▶ [Records supplied]:
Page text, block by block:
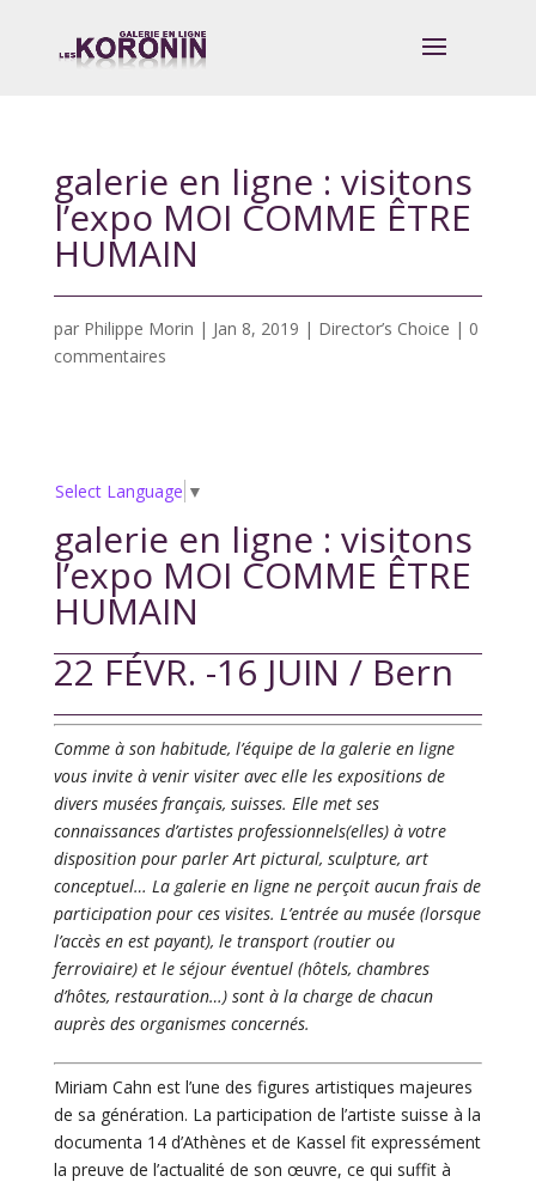
galerie en ligne : visitons
l’expo MOI COMME ÊTRE
HUMAIN
par Philippe Morin | Jan 8, 2019 | Director’s Choice | 0
commentaires
Select Language ▼
galerie en ligne : visitons
l’expo MOI COMME ÊTRE
HUMAIN
22 FÉVR. -16 JUIN / Bern
Comme à son habitude, l’équipe de la galerie en ligne
vous invite à venir visiter avec elle les expositions de
divers musées français, suisses. Elle met ses
connaissances d’artistes professionnels(elles) à votre
disposition pour parler Art pictural, sculpture, art
conceptuel… La galerie en ligne ne perçoit aucun frais de
participation pour ces visites. L’entrée au musée (lorsque
l’accès en est payant), le transport (routier ou
ferroviaire) et le séjour éventuel (hôtels, chambres
d’hôtes, restauration…) sont à la charge de chacun
auprès des organismes concernés.
Miriam Cahn est l’une des figures artistiques majeures
de sa génération. La participation de l’artiste suisse à la
documenta 14 d’Athènes et de Kassel fit expressément
la preuve de l’actualité de son œuvre, ce qui suffit à

▶ [Work item]:
Repeat precisely the lines of the data starting at the one containing "auprès des organismes concernés.", last line included.

▶ [Solution to the exercise]:
auprès des organismes concernés.
Miriam Cahn est l’une des figures artistiques majeures
de sa génération. La participation de l’artiste suisse à la
documenta 14 d’Athènes et de Kassel fit expressément
la preuve de l’actualité de son œuvre, ce qui suffit à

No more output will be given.